= TASK TO CARRY OUT =
When a line below contains the word "kitchen", copy that line.

━━━ GIVEN DATA ━━━

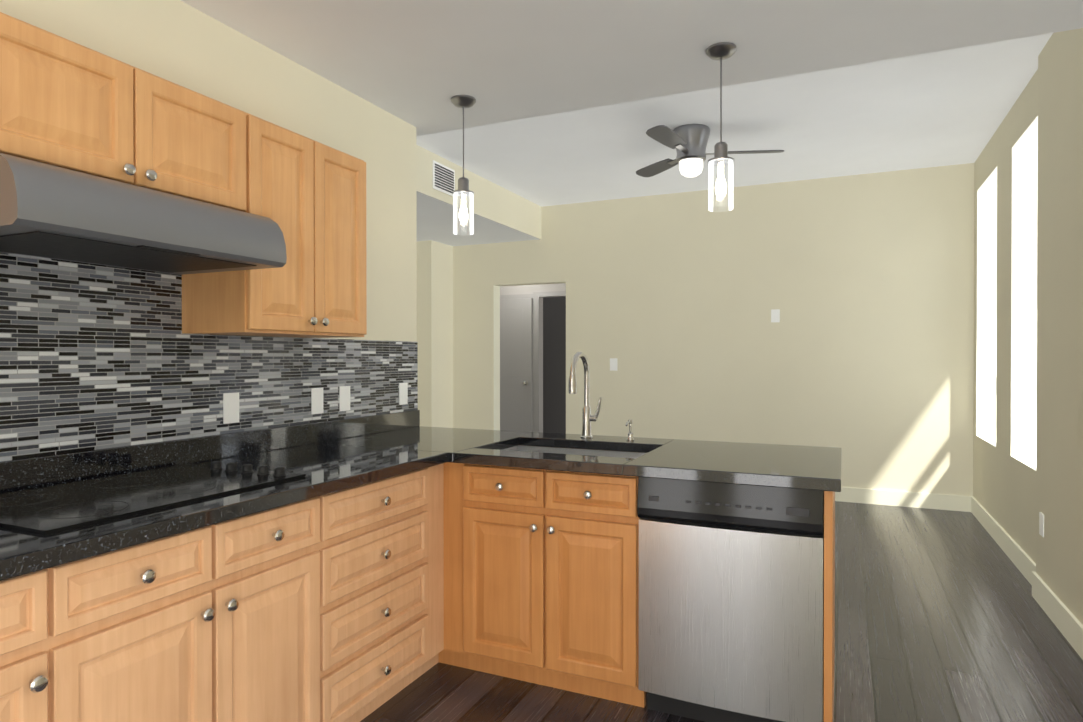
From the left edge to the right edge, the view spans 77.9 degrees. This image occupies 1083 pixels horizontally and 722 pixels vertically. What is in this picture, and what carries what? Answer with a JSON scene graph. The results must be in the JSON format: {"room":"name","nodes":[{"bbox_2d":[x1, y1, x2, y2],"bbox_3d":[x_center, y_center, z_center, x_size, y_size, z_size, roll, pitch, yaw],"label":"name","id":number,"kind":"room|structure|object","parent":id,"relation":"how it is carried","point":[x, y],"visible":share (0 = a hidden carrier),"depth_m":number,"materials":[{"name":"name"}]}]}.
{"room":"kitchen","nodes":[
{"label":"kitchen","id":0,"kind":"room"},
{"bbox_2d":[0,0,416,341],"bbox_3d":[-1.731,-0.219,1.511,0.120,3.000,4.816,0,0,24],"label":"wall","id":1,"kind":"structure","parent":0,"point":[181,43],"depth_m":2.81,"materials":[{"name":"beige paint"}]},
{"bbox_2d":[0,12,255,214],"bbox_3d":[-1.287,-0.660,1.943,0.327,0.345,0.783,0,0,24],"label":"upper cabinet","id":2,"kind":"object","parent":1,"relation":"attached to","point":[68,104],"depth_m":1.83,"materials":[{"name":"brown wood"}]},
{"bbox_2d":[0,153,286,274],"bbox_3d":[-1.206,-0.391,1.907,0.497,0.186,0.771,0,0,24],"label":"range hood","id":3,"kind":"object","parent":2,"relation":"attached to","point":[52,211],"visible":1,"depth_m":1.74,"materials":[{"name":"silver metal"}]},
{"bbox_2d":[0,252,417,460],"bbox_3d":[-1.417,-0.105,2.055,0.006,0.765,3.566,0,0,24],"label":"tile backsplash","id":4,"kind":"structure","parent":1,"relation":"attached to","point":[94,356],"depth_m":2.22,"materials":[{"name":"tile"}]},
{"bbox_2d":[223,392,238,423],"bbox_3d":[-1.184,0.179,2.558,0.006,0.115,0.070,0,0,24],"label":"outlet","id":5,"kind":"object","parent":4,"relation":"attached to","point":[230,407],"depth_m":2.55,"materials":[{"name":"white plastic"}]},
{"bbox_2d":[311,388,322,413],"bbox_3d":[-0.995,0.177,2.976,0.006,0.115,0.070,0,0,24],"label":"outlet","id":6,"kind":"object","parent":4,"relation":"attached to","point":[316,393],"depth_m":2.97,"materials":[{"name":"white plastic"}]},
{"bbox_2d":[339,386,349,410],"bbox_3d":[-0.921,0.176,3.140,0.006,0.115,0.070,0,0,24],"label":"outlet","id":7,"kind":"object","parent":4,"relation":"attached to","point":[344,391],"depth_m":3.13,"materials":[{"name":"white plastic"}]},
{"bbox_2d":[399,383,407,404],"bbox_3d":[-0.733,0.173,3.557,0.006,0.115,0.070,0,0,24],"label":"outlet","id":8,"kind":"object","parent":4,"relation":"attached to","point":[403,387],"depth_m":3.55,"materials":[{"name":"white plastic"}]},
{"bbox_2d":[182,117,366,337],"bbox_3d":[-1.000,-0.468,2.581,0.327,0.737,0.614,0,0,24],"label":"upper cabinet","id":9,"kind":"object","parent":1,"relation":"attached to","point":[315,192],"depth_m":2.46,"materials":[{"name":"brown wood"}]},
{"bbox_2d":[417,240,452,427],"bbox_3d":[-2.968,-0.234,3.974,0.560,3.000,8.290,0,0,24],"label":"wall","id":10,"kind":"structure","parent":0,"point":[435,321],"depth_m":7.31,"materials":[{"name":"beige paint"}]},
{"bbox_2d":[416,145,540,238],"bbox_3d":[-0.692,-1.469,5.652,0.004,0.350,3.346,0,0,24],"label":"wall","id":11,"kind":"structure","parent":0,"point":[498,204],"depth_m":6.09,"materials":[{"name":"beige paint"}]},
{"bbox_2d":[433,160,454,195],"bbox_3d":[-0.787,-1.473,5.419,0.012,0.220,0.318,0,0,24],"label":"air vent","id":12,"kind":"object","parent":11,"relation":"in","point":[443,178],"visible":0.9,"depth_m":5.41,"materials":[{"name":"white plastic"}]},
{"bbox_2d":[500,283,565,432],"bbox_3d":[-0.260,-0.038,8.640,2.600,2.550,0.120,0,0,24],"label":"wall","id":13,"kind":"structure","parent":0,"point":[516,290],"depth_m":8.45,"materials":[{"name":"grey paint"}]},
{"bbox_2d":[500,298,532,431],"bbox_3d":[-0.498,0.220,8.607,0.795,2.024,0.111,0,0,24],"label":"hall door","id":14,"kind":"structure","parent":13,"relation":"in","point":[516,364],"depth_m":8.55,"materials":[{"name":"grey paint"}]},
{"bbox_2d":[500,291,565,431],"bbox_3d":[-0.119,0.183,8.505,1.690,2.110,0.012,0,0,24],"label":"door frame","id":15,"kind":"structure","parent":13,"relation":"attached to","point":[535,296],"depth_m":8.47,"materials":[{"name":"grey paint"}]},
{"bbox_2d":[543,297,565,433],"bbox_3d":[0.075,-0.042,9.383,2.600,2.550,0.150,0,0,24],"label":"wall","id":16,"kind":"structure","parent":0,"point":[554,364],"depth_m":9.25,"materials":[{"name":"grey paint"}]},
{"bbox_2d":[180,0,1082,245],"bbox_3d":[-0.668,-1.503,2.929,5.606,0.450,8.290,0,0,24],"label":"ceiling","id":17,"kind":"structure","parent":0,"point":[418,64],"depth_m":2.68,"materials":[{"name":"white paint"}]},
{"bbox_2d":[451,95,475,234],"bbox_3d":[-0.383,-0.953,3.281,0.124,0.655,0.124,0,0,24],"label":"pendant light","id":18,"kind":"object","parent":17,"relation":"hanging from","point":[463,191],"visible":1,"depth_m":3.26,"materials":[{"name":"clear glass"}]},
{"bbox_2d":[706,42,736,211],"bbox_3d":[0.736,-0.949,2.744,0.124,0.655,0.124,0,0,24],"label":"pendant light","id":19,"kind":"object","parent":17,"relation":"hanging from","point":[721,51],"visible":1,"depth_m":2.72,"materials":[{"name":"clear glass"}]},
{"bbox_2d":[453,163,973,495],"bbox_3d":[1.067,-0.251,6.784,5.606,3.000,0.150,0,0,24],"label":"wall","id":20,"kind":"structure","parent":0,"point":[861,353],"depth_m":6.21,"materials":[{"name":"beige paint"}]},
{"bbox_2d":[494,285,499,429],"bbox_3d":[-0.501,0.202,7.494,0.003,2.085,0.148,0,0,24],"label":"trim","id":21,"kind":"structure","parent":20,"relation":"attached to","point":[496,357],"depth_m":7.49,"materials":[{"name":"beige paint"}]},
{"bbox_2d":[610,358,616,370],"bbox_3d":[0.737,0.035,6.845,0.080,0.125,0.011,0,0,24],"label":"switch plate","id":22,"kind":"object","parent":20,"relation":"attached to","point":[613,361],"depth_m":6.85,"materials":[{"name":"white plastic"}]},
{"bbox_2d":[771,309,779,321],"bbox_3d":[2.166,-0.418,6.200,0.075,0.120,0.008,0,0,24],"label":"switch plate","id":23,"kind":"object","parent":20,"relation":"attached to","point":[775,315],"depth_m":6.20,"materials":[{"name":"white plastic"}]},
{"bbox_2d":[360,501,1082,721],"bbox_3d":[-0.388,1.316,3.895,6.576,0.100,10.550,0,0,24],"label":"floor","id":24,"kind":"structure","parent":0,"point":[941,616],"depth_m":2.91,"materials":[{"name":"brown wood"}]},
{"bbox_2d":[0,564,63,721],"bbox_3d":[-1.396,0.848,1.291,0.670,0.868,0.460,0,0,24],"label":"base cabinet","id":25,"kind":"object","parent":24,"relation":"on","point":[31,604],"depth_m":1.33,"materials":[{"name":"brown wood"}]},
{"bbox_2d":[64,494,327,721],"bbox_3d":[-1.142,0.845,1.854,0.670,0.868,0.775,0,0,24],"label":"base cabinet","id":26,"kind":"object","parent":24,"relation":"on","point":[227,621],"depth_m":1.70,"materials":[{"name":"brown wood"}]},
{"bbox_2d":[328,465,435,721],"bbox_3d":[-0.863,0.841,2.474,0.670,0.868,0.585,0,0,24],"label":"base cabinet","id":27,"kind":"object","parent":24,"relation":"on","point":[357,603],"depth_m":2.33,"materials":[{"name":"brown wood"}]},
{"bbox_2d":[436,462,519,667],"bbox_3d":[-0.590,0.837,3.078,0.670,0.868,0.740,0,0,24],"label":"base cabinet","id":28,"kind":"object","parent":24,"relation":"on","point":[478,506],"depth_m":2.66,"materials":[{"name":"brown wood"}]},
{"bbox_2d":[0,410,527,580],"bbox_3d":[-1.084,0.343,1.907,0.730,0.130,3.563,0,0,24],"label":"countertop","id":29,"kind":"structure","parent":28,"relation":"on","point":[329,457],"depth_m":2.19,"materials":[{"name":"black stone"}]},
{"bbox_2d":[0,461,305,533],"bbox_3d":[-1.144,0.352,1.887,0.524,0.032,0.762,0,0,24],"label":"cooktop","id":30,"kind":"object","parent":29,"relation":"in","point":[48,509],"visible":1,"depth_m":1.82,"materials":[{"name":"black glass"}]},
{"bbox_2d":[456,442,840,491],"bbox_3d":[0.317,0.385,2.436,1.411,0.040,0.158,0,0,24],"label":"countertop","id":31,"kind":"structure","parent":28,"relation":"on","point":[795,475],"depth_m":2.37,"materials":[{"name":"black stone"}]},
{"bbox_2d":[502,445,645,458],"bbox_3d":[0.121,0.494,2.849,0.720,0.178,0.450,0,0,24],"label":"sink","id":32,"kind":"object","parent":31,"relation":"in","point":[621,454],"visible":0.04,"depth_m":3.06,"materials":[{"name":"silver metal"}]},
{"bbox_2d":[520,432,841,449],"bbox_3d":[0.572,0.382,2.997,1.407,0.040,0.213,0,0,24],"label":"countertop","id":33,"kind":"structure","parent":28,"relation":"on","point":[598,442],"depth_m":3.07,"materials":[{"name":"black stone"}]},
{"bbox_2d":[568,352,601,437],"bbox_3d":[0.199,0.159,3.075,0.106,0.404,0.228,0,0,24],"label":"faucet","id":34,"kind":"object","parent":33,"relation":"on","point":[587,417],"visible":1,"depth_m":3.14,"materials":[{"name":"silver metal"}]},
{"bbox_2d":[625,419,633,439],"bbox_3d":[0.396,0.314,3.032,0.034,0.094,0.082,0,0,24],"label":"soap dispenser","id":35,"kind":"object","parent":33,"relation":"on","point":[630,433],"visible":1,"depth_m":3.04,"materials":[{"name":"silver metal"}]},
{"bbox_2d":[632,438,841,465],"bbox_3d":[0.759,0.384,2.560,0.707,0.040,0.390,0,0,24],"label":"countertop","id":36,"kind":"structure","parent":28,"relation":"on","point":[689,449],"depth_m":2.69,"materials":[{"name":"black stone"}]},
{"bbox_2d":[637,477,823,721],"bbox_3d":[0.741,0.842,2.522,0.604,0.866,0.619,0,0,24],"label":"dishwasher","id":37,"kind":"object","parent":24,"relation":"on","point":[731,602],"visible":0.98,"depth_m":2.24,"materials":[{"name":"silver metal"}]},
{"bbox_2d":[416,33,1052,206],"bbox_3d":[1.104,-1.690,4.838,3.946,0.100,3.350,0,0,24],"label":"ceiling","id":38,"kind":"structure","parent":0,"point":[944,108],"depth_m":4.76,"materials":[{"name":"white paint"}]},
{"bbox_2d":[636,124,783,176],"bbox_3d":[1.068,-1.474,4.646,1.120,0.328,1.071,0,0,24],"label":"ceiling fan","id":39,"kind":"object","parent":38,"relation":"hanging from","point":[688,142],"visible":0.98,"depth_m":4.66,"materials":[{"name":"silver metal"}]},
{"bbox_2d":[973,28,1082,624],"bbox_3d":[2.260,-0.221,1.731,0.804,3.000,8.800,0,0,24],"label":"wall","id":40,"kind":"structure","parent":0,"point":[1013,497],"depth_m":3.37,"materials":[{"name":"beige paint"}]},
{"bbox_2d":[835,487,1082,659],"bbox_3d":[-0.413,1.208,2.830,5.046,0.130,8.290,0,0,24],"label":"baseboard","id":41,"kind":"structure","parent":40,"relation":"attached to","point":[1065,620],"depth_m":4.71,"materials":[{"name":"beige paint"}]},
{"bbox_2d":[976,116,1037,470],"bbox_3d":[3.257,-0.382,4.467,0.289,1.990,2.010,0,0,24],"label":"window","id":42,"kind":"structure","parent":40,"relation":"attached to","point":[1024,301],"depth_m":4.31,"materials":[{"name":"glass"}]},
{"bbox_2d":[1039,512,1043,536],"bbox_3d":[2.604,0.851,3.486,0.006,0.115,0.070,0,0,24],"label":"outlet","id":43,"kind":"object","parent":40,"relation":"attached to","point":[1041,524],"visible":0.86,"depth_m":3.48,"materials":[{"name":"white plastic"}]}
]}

━━━
━━━ GIVEN DATA ━━━

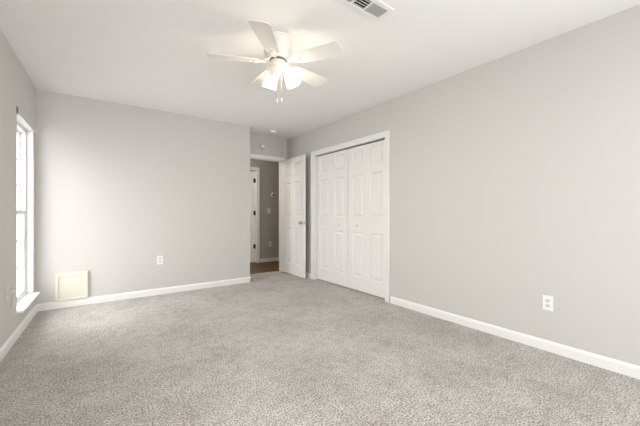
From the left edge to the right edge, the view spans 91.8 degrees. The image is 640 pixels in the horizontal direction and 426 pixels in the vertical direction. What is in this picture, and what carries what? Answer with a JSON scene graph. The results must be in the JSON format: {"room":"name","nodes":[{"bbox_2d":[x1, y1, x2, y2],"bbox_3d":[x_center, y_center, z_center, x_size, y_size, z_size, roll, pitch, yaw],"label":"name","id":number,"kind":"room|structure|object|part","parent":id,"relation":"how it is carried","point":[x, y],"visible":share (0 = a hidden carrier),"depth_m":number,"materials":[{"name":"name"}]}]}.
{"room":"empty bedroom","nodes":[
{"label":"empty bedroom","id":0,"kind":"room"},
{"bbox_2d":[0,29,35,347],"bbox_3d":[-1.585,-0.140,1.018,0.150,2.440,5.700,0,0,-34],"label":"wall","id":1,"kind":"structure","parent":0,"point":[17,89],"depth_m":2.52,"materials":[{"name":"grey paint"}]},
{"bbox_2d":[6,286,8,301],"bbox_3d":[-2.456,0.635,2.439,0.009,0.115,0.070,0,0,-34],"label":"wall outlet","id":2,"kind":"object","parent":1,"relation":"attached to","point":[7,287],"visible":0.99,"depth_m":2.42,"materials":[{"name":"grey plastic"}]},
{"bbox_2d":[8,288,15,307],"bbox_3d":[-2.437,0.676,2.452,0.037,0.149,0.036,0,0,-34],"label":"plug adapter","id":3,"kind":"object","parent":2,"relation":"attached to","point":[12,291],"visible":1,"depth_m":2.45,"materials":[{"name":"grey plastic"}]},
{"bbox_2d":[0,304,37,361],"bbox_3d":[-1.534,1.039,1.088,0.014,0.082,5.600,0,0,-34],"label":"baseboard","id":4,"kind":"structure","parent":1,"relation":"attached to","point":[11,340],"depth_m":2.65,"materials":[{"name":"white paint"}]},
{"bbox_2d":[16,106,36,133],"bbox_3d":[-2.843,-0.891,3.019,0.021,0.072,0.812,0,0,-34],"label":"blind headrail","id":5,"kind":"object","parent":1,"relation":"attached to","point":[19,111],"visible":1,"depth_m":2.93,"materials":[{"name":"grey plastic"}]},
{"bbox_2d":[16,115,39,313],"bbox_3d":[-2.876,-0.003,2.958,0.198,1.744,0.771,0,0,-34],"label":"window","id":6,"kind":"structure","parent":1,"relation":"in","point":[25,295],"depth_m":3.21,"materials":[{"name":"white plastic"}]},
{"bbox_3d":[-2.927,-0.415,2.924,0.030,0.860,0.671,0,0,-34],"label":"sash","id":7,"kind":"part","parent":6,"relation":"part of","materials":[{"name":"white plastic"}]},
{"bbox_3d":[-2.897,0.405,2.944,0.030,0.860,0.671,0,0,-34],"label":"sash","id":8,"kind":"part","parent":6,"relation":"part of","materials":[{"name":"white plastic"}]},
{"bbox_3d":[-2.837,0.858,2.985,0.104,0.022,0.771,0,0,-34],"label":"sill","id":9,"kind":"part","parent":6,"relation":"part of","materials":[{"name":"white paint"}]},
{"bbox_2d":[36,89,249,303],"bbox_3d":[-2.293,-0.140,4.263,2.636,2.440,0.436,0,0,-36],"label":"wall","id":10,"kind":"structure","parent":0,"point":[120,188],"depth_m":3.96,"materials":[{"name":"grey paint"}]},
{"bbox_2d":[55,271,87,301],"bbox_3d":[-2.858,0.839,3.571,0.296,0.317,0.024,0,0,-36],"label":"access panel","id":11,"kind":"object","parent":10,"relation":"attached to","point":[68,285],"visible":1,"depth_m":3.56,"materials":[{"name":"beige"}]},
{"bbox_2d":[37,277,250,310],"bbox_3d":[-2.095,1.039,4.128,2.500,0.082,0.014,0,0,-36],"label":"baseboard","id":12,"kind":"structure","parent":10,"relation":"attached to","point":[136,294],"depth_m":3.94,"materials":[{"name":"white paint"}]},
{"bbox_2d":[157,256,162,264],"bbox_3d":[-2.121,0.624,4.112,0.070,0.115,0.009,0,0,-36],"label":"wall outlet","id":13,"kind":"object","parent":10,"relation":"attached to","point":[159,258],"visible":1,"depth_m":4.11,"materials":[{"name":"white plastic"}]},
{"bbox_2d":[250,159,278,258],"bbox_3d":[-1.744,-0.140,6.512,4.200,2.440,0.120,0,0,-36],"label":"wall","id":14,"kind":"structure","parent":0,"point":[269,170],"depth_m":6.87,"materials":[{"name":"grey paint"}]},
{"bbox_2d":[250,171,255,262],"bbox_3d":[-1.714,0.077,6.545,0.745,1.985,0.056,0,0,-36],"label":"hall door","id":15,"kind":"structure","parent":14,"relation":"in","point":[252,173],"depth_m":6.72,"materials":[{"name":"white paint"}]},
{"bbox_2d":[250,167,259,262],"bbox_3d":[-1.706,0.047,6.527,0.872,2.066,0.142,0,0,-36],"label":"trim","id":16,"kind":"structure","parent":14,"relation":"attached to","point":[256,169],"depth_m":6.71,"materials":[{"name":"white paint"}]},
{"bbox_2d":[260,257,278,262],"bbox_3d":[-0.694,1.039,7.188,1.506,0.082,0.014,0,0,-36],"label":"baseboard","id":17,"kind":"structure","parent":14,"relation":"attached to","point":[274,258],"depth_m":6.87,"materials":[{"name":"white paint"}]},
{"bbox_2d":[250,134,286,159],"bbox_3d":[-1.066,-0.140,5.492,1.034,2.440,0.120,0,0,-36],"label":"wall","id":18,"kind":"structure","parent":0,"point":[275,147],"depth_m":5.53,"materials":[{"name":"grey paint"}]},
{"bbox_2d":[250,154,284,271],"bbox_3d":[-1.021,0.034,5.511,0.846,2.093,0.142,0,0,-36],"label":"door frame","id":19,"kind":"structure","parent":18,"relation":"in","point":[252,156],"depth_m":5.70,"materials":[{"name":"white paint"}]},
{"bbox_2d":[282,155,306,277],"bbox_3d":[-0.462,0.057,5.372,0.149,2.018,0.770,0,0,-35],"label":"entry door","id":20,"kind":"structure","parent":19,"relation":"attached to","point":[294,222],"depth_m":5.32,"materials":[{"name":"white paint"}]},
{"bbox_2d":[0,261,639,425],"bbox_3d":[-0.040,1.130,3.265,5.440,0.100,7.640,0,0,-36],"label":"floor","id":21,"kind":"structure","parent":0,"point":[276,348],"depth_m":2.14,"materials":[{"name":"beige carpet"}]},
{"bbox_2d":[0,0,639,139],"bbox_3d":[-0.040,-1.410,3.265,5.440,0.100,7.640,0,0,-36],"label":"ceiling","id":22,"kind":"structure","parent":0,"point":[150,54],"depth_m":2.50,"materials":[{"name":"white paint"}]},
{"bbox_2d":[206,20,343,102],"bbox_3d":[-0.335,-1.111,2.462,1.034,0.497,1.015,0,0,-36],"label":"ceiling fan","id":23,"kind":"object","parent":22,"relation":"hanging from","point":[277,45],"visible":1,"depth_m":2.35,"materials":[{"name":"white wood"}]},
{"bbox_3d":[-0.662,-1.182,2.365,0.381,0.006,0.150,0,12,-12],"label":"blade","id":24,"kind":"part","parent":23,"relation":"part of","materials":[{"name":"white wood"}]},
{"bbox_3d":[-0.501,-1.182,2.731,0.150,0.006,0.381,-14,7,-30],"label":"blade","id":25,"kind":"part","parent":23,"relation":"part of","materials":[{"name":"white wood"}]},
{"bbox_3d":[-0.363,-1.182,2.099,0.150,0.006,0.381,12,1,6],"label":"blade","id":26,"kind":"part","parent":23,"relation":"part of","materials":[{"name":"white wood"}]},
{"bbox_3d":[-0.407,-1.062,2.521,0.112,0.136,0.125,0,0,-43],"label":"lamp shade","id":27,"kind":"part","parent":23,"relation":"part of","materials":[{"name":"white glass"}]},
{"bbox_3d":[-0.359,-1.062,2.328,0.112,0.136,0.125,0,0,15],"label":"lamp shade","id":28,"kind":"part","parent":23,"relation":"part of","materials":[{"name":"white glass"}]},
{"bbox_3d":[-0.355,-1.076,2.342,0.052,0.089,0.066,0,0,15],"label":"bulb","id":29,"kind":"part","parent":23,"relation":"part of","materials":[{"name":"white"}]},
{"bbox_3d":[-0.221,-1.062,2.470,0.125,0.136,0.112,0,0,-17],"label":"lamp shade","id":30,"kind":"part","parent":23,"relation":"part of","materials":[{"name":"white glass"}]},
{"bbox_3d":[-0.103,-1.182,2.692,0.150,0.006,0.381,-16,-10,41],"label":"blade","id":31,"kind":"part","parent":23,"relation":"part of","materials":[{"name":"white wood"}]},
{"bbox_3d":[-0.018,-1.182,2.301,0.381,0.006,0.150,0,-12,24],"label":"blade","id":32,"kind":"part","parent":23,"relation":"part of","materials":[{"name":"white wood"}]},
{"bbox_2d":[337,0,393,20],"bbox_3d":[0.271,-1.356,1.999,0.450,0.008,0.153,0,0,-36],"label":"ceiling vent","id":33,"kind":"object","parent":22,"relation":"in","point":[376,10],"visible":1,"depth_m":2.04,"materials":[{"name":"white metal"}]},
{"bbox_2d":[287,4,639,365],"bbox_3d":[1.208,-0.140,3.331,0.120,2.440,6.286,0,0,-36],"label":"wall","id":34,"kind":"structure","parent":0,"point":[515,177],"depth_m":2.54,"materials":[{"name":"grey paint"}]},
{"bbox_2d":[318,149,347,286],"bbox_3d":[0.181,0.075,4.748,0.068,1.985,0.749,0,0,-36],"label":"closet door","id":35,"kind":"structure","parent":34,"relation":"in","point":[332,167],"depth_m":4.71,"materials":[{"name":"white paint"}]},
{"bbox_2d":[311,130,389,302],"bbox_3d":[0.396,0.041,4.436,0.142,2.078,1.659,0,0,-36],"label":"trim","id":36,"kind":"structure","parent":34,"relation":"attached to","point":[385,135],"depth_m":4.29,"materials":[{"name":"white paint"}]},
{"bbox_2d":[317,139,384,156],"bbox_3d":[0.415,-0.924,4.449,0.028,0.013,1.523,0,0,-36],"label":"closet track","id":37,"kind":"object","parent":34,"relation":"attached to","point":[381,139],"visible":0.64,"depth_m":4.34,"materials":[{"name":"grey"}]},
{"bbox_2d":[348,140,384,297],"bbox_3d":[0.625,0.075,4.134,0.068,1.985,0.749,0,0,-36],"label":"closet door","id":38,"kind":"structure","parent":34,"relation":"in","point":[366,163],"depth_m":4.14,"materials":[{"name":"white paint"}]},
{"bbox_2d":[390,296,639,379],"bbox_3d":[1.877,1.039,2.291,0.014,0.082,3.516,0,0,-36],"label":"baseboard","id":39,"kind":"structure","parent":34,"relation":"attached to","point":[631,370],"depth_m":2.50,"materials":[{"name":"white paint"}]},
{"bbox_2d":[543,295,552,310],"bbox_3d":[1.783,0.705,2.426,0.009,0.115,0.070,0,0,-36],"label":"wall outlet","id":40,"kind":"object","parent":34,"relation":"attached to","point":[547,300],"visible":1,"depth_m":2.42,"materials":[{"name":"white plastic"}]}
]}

━━━

= SOLUTION TO THE EXERCISE =
{"room":"kitchen","nodes":[
{"label":"kitchen","id":0,"kind":"room"},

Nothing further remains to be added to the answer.